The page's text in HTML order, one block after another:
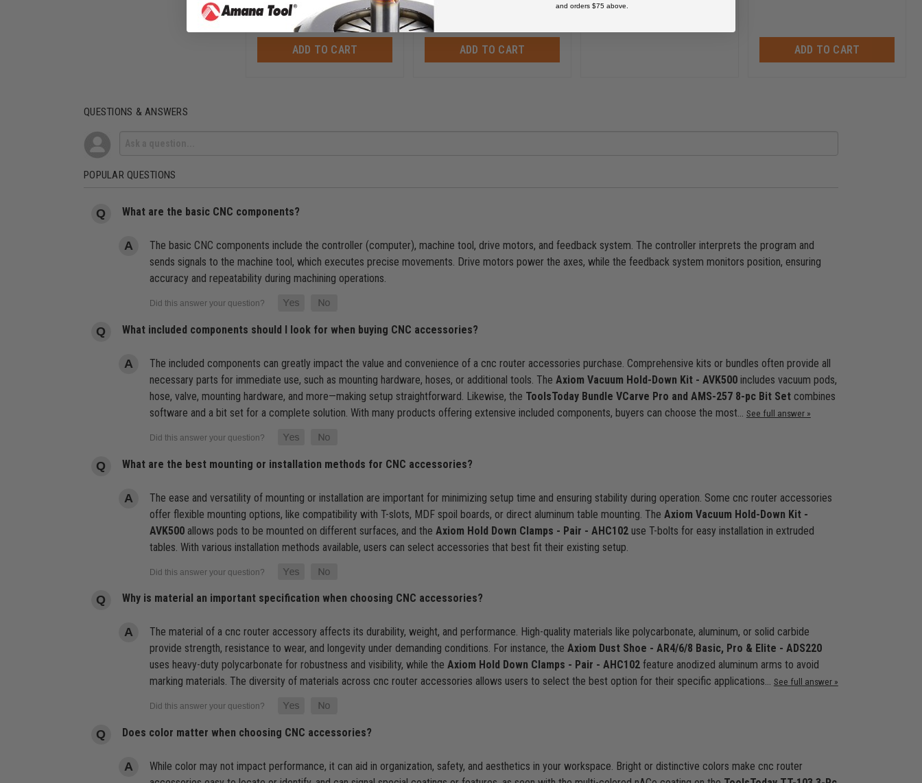
ADD TO CART ADD TO CART ADD TO CART
QUESTIONS & ANSWERS
POPULAR QUESTIONS
What are the basic CNC components?
The basic CNC components include the controller (computer), machine tool, drive motors, and feedback system. The controller interprets the program and
sends signals to the machine tool, which executes precise movements. Drive motors power the axes, while the feedback system monitors position, ensuring
accuracy and repeatability during machining operations.
What included components should I look for when buying CNC accessories?
The included components can greatly impact the value and convenience of a cnc router accessories purchase. Comprehensive kits or bundles often provide all
necessary parts for immediate use, such as mounting hardware, hoses, or additional tools. The Axiom Vacuum Hold-Down Kit - AVK500includes vacuum pods,
hose, valve, mounting hardware, and more—making setup straightforward. Likewise, the ToolsToday Bundle VCarve Pro and AMS-257 8-pc Bit Setcombines
software and a bit set for a complete solution. With many products offering extensive included components, buyers can choose the most… See full answer »
What are the best mounting or installation methods for CNC accessories?
The ease and versatility of mounting or installation are important for minimizing setup time and ensuring stability during operation. Some cnc router accessories
offer flexible mounting options, like compatibility with T-slots, MDF spoil boards, or direct aluminum table mounting. The Axiom Vacuum Hold-Down Kit -
AVK500allows pods to be mounted on different surfaces, and the Axiom Hold Down Clamps - Pair - AHC102use T-bolts for easy installation in extruded
tables. With various installation methods available, users can select accessories that best fit their existing setup.
Why is material an important specification when choosing CNC accessories?
The material of a cnc router accessory affects its durability, weight, and performance. High-quality materials like polycarbonate, aluminum, or solid carbide
provide strength, resistance to wear, and longevity under demanding conditions. For instance, the Axiom Dust Shoe - AR4/6/8 Basic, Pro & Elite - ADS220
uses heavy-duty polycarbonate for robustness and visibility, while the Axiom Hold Down Clamps - Pair - AHC102feature anodized aluminum arms to avoid
marking materials. The diversity of materials across cnc router accessories allows users to select the best option for their specific applications… See full answer »
Does color matter when choosing CNC accessories?
While color may not impact performance, it can aid in organization, safety, and aesthetics in your workspace. Bright or distinctive colors make cnc router
and orders $75 above.
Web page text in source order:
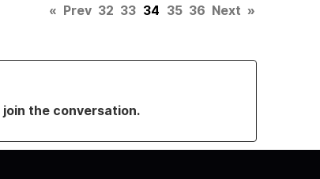
« Prev 32 33 34 35 36 Next »
join the conversation.
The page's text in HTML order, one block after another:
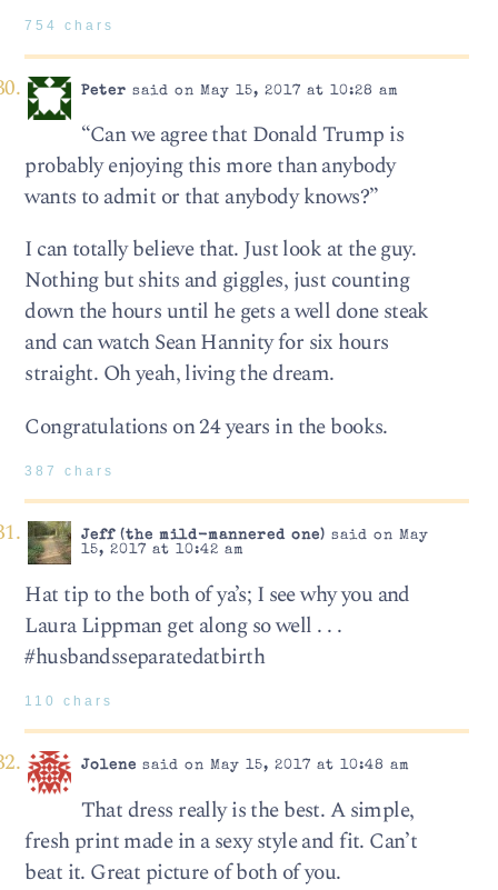
754 chars
Peter said on May 15, 2017 at 10:28 am
“Can we agree that Donald Trump is
probably enjoying this more than anybody
wants to admit or that anybody knows?”
I can totally believe that. Just look at the guy.
Nothing but shits and giggles, just counting
down the hours until he gets a well done steak
and can watch Sean Hannity for six hours
straight. Oh yeah, living the dream.
Congratulations on 24 years in the books.
387 chars
Jeff (the mild-mannered one) said on May
15, 2017 at 10:42 am
Hat tip to the both of ya’s; I see why you and
Laura Lippman get along so well . . .
#husbandsseparatedatbirth
110 chars
Jolene said on May 15, 2017 at 10:48 am
That dress really is the best. A simple,
fresh print made in a sexy style and fit. Can’t
beat it. Great picture of both of you.
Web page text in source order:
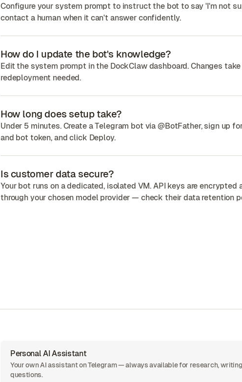
Configure your system prompt to instruct the bot to say 'I'm not
contact a human when it can't answer confidently.
How do I update the bot's knowledge?
Edit the system prompt in the DockClaw dashboard. Changes
redeployment needed.
How long does setup take?
Under 5 minutes. Create a Telegram bot via @BotFather, sign up
and bot token, and click Deploy.
Is customer data secure?
Your bot runs on a dedicated, isolated VM. API keys are encrypted
through your chosen model provider — check their data retention
Personal AI Assistant
Your own AI assistant on Telegram — always available for research,
questions.
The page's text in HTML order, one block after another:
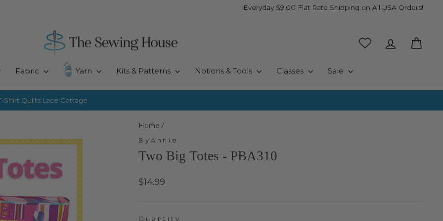
Everyday $9.00 Flat Rate Shipping on All USA Orders!
Log in
Fabric Yarn Kits & Patterns Notions & Tools Classes Sale
Pause
slideshow
Shirt Quilts Lace Cottage
Home /
ByAnnie
Two Big Totes - PBA310
Regular
$14.99
Quantity
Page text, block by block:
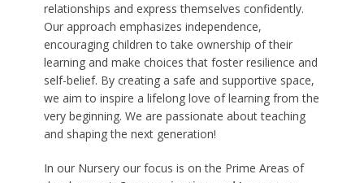
relationships and express themselves confidently.
Our approach emphasizes independence,
encouraging children to take ownership of their
learning and make choices that foster resilience and
self-belief. By creating a safe and supportive space,
we aim to inspire a lifelong love of learning from the
very beginning. We are passionate about teaching
and shaping the next generation!
In our Nursery our focus is on the Prime Areas of
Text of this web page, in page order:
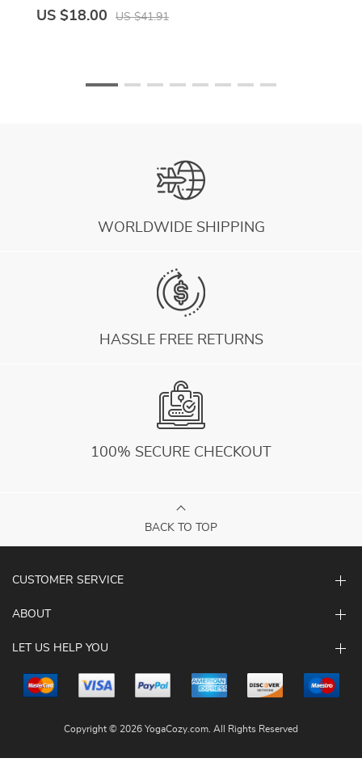
Trousers Fitness Gym Breathable Pant
US $18.00 US $41.91
WORLDWIDE SHIPPING
HASSLE FREE RETURNS
100% SECURE CHECKOUT
BACK TO TOP
CUSTOMER SERVICE
Copyright © 2026 YogaCozy.com. All Rights Reserved
ABOUT
LET US HELP YOU
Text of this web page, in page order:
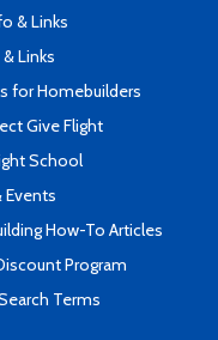
& Links
Links
for Homebuilders
Give Flight
School
Events
How-To Articles
Program
Terms
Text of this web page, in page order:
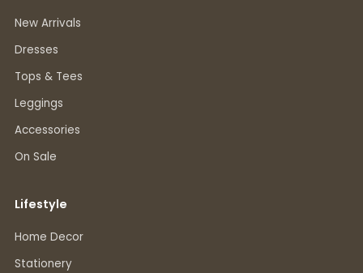
New Arrivals
Dresses
Tops & Tees
Leggings
Accessories
On Sale
Lifestyle
Home Decor
Stationery
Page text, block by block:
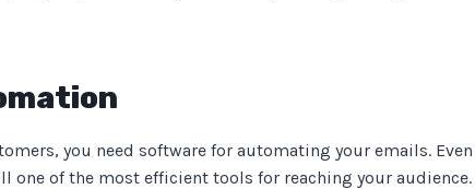
you need software for automating your emails.
of the most efficient tools for reaching your
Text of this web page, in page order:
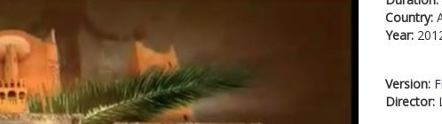
Country:
Year:
Version:
Director:
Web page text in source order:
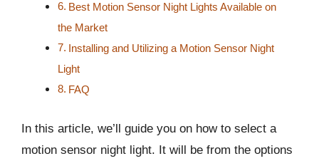
Best Motion Sensor Night Lights Available on
the Market
Installing and Utilizing a Motion Sensor Night
Light
FAQ
In this article, we’ll guide you on how to select a
motion sensor night light. It will be from the options
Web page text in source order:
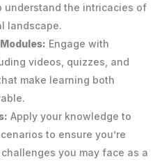
understand the intricacies of
landscape.
Engage with
videos, quizzes, and
make learning both
Apply your knowledge to
to ensure you’re
you may face as a
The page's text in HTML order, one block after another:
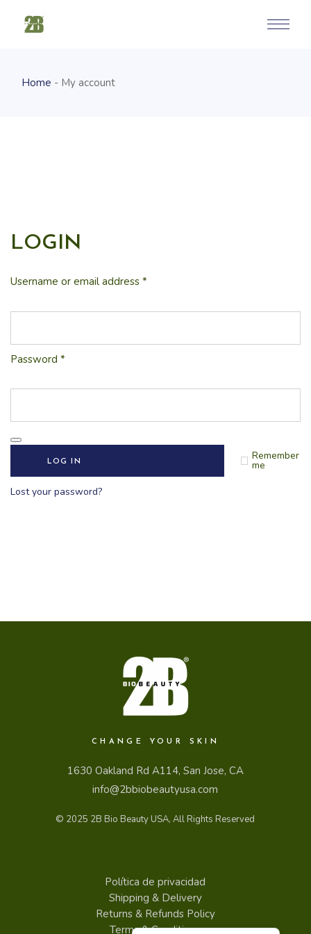
Home My account
LOGIN
Username or email address *
Password *
Remember
me
LOG IN
Lost your password?
CHANGE YOUR SKIN
1630 Oakland Rd A114, San Jose, CA
info@2bbiobeautyusa.com
© 2025 2B Bio Beauty USA, All Rights Reserved
Política de privacidad
Shipping & Delivery
Returns & Refunds Policy
Terms & Conditions
English
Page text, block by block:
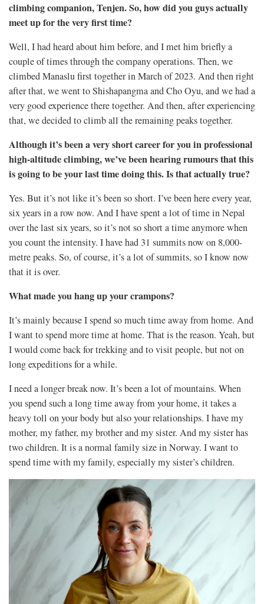
climbing companion, Tenjen. So, how did you guys actually
meet up for the very first time?
Well, I had heard about him before, and I met him briefly a
couple of times through the company operations. Then, we
climbed Manaslu first together in March of 2023. And then right
after that, we went to Shishapangma and Cho Oyu, and we had a
very good experience there together. And then, after experiencing
that, we decided to climb all the remaining peaks together.
Although it’s been a very short career for you in professional
high-altitude climbing, we’ve been hearing rumours that this
is going to be your last time doing this. Is that actually true?
Yes. But it’s not like it’s been so short. I’ve been here every year,
six years in a row now. And I have spent a lot of time in Nepal
over the last six years, so it’s not so short a time anymore when
you count the intensity. I have had 31 summits now on 8,000-
metre peaks. So, of course, it’s a lot of summits, so I know now
that it is over.
What made you hang up your crampons?
It’s mainly because I spend so much time away from home. And
I want to spend more time at home. That is the reason. Yeah, but
I would come back for trekking and to visit people, but not on
long expeditions for a while.
I need a longer break now. It’s been a lot of mountains. When
you spend such a long time away from your home, it takes a
heavy toll on your body but also your relationships. I have my
mother, my father, my brother and my sister. And my sister has
two children. It is a normal family size in Norway. I want to
spend time with my family, especially my sister’s children.

_ _ _

- **What you will do**
In the data above, each line holding "impact" is to be found and copied.

- **Answer below**
The included components can greatly impact the value and convenience of a cnc router accessories purchase. Comprehensive kits or bundles often provide all
While color may not impact performance, it can aid in organization, safety, and aesthetics in your workspace. Bright or distinctive colors make cnc router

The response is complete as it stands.